Wisconsin is a battleground state that Trump won in 2016 by less than a percentage point, and Democrats were set to hold their nominating convention in Milwaukee earlier this summer before the event went virtual.
Republicans are seeking to capitalize on violence erupting in cities across the countries this summer, an offshoot of the massive protests that have taken over the streets of towns and cities across the country. Trump has targeted white suburban voters, warning them that their “suburban lifestyle dream” is in jeopardy, and casting Democrats as weak on crime and anti-law enforcement.
On Tuesday, Trump trashed Democratic leaders in Wisconsin and around the country, saying the party wants to defund police, end cash bail, and hire “radical” judges and prosecutors who would release criminals back into the street. The violence erupting across American cities, he added, is all on Democrats.
“All of these problems are Democrat cities,” Trump said. “We don’t wanna say it, but it is.”
In the hours before Trump arrived, about 200 Trump supporters gathered along Sheridan Road through downtown. A couple dozen Black Lives Matter protesters walked through the group, fists raised, calling out “Black lives matter.”
The exchanges between both sides quickly grew fiery, as Trump supporters shouted back “All lives matter!” One Trump supporter yelled that the president had saved the city from burning down as BLM protesters called him a racist and fascist.
The opposing sides got into each other’s faces, adjudicating the violent events that recently swept through the country — from Breonna Taylor in Louisville to George Floyd in Minneapolis.
Even before landing in Kenosha, the president was widening divides. He cited an anonymous person who, he said, claimed to have flown on a plane “filled” with looters, anarchists and rioters “obviously looking for trouble,” doubling down on something even Trump-friendly Fox News host Laura Ingraham said sounded like a conspiracy theory.
Trump also said the man who was killed Saturday in Portland was “targeted” and that protesters “were so happy” about the killing.
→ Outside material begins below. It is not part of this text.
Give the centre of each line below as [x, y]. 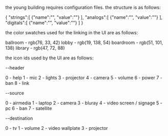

And he lamented the media’s focus on his supporters shooting paintball guns at protesters instead of highlighting what he called an execution in the street. The shooting was widely covered.
Tuesday afternoon, he chastised a reporter for asking about peaceful protests.
“You keep getting back to the opposite subject,” he said. “We should talk about the kind of violence that we’ve seen in Portland and here and other places.”